That doesn't seem compatible with what he stated more recently:

> We're profitable on inference. If we didn't pay for training, we'd be a very profitable company.

Source: https://www.axios.com/2025/08/15/sam-altman-gpt5-launch-chat...

His possible incentives and the fact OpenAI isn't a public company simply make it hard for us to gauge which of these statements is closer to the truth.

Does anybody really think in this current time that what a CEO says has anything to do with reality and not just with hyping up ala elon recipe

Specifically, a connected CEO in post-law America.

This sort of thing used to be called fraud, but there's zero chance of criminal prosecution.

Criminal persecution? This scheme has been perfected, like what do you want to persecute. Can you say with certainty that he means it's profitable overall? What if he means it's profitable right now today it is profitable, but not yesterday or in the last week. or what if he meant if you take the mean user its profitable? so much room for interpretation, that's why there is no risk for them

> That doesn't seem compatible with what he stated more recently:

Profitable on inference doesn't mean they aren't losing money on pro plans. What's not compatible?

The API requests are likely making more money.

Yes, API pricing is usage based, but ChatGPT Pro pricing is a flat rate for a time period.

The question is then whether SaaS companies paying for GPT API pricing are profitable if they charge their users a flat rate for a time period. If their users trigger inference too much, they would also lose money.

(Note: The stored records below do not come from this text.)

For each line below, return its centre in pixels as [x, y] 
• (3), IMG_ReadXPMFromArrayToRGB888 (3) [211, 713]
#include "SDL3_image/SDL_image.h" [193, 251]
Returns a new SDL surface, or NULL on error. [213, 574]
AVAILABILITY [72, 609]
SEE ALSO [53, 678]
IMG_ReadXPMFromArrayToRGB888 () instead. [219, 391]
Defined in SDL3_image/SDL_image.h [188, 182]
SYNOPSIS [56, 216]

This can be true if you assume that there exists a high number of $20 subscribers who don't use the product that much, but $200 subscribers squeeze every last bit and then some more. The balance could be still positive, but if you look at the power users alone, they might cost more than they pay.

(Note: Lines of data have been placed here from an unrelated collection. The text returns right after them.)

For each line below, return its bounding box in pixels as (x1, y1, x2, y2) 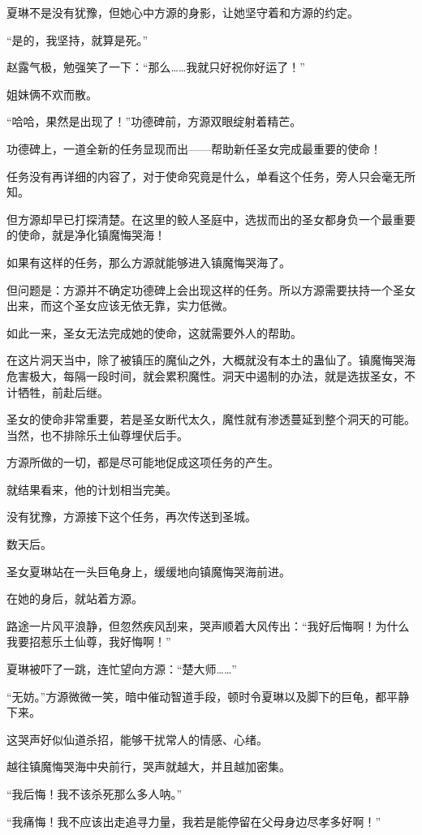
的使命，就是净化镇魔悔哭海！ (6, 226, 166, 243)
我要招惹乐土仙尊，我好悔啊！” (6, 633, 171, 650)
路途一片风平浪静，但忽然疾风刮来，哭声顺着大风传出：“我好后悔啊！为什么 (6, 617, 410, 634)
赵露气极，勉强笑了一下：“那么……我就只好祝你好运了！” (6, 58, 305, 75)
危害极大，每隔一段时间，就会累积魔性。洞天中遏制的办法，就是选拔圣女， (6, 367, 404, 384)
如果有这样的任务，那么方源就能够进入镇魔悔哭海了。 (6, 253, 291, 270)
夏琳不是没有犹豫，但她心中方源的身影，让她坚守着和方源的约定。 (6, 4, 359, 20)
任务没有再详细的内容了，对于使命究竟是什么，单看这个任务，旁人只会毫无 (6, 167, 404, 184)

They might even have decided “hey, these power users are willing to try and tells us what LLMs are useful for, and are even willing to pay us for the opportunity!”

> If we didn't pay for training

it is comical that something like this was even uttered in the conversation. It really shows how disconnected the tech sector is from the real world.

Imagine Intel CEO saying "If we didn't have to pay for fabs, we'd be a very profitable company." Even in passing. He'd be ridiculed.

I'm not entirely sure the analogy is fair - Amazon for example was 'ridiculed' for being hugely unprofitable for the first decade, but had underlying profitability if you removed capex.

As a counterpoint, if OpenAI were actually profitable at this early stage that could be a bad financial decision - it might mean that they aren't investing enough in what is an incredibly fierce and capital-intensive market.